Let $K$ and $L$ be groups, and let $M$ be the set of functions from $L$ to $K$. We define an action of $L$ on $M$ by setting, for $l \epsilon L$ and $f \epsilon M$:

$^{l}f:\, L\rightarrow K;\,\, x\mapsto f(l^{-1}x)$

We regard M as a group by pointwise multiplication, that is, $(f\cdot f')(x)=f(x)f'(x)$ for all $f, f' \epsilon M$. The elements of the (unrestricted) wreath product $K \wr L$ are pairs $(f,l)$, where $f \epsilon M$ and $l \epsilon L$. Given $(f_{1},l_{1}),(f_{2},l_{2})\,\epsilon\, K \wr L$, we define:

$(f_{1},l_{1})\cdot(f_{2},l_{2})\,:=(f_{1}\cdot^{l_{1}}f_{2},l_{1}l_{2})$

Prove that $K \wr L$ is a group. (Amongst other things, you will need to show that $^{1_{1}}(^{l_{2}}f_{3})=^{(l_{1}l_{2})}f_{3}$ for $l_{1},l_{2}\epsilon L$ and $f_{3}\epsilon M$)

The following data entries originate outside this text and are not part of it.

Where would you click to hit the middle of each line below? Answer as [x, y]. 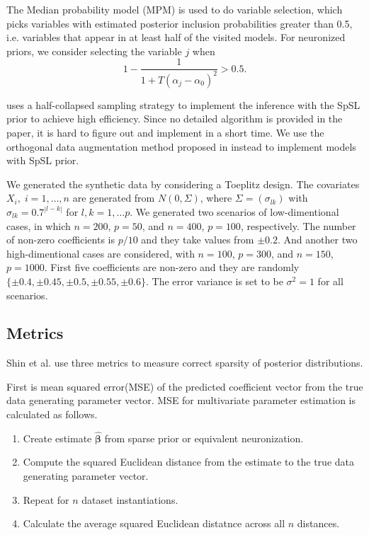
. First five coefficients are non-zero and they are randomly [172, 267]
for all [330, 281]
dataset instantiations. [130, 499]
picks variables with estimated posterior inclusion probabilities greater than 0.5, [180, 23]
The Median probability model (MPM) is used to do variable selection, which [175, 9]
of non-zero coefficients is [61, 240]
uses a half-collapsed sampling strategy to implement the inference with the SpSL [183, 104]
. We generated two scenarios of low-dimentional [234, 211]
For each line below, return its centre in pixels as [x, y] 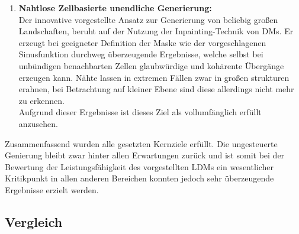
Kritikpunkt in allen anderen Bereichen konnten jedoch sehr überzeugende [139, 178]
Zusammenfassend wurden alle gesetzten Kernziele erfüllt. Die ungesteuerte [141, 143]
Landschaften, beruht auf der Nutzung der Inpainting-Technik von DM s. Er [156, 31]
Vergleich [34, 221]
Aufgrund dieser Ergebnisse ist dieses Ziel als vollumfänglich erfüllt [140, 112]
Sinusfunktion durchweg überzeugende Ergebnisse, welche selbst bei [141, 54]
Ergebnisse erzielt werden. [52, 189]
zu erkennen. [41, 100]
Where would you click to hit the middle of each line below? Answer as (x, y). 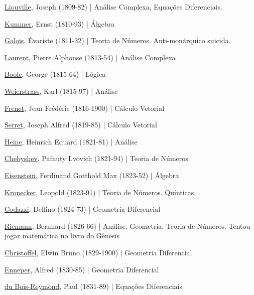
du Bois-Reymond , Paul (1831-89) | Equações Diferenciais (93, 286)
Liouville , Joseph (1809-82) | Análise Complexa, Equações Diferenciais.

That last part in brackets is a hint given on the sheet by the lecturer. There are two more parts after this question, but if I can't do this, I won't be able to do the others! I am currently working through to try and prove the group axioms - Closure, identity, inverses and associativity, however it is very slow going with little understanding (but I'm trying!)

Thanks all :)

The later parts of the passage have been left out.